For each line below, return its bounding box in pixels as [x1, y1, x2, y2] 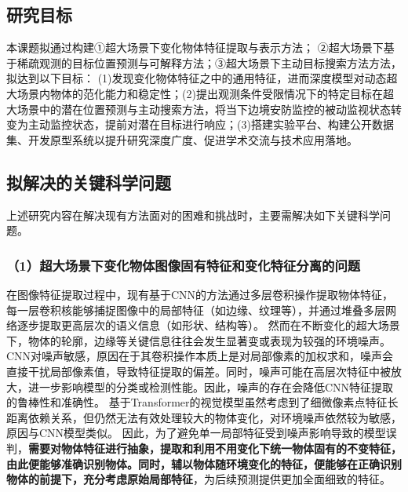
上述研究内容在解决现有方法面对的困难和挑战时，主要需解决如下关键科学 [6, 206, 380, 223]
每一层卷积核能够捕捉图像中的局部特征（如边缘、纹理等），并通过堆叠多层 [6, 301, 385, 318]
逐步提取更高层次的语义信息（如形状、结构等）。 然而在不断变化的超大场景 [16, 317, 400, 333]
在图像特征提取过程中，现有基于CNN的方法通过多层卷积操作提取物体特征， [6, 286, 394, 302]
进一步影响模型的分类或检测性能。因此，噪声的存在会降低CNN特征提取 [27, 378, 394, 395]
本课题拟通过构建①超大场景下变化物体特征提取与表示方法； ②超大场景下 [6, 39, 384, 56]
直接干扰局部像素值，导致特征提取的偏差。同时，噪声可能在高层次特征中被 [6, 363, 391, 379]
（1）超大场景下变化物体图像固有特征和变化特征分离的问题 [6, 255, 361, 275]
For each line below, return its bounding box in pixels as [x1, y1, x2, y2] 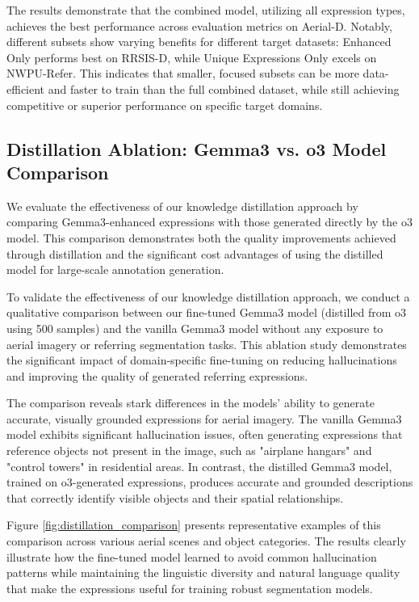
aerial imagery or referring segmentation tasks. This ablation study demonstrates [6, 335, 407, 352]
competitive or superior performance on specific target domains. [6, 96, 323, 113]
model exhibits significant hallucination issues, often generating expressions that [6, 426, 403, 443]
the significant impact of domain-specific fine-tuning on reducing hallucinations [6, 352, 397, 368]
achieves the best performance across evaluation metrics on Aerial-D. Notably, [6, 17, 392, 34]
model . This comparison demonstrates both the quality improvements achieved [6, 229, 396, 246]
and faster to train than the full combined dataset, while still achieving [48, 80, 400, 97]
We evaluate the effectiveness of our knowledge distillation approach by [6, 197, 358, 214]
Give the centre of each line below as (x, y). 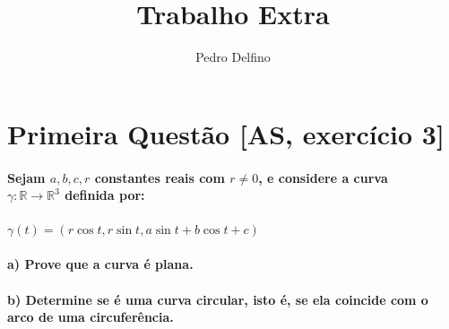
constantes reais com (160, 177)
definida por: (105, 195)
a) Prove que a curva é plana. (100, 264)
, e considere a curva (323, 177)
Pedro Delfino (233, 57)
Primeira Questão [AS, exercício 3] (226, 133)
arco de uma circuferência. (91, 317)
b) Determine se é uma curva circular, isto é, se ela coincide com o (218, 299)
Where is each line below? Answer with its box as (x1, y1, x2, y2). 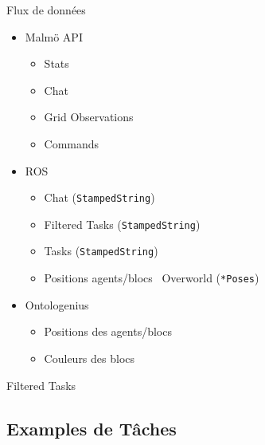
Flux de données (6, 2, 86, 18)
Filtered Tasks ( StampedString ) (44, 215, 201, 232)
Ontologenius (25, 296, 89, 313)
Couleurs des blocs (44, 349, 135, 366)
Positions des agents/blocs (44, 323, 172, 340)
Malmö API (25, 28, 83, 45)
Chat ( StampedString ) (44, 189, 155, 206)
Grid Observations (44, 108, 134, 125)
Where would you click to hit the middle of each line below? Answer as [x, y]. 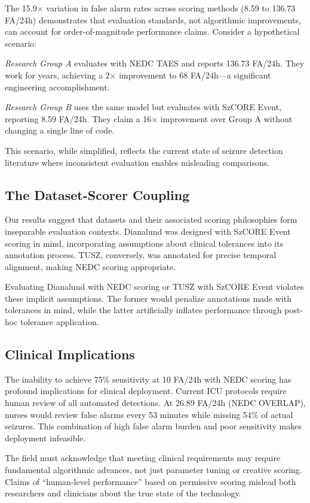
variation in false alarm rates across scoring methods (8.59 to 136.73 [171, 8]
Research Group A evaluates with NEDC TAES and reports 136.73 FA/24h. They [155, 63]
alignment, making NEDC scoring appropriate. [90, 266]
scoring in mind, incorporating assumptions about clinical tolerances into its [144, 243]
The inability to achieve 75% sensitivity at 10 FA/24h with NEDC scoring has [148, 379]
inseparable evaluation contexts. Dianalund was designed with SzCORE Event [148, 231]
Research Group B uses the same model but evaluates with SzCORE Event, [143, 107]
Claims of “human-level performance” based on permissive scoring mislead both [151, 481]
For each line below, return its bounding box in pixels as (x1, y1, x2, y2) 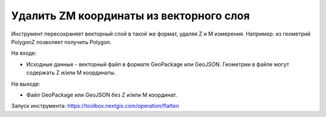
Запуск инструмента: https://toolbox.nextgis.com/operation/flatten (11, 103, 179, 110)
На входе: (11, 49, 37, 57)
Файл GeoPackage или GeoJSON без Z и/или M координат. (26, 91, 177, 98)
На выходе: (11, 80, 40, 87)
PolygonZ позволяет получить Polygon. (11, 38, 112, 45)
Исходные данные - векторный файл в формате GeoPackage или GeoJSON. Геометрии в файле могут (26, 60, 289, 68)
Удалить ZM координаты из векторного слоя (11, 9, 250, 22)
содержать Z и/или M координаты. (26, 69, 116, 77)

════

* _Task instructions_: Pick each line holding "GeoPackage" out of the entries above and return it.

* _Answer area_:
Файл GeoPackage или GeoJSON без Z и/или M координат. (26, 91, 177, 98)
Исходные данные - векторный файл в формате GeoPackage или GeoJSON. Геометрии в файле могут (26, 60, 289, 68)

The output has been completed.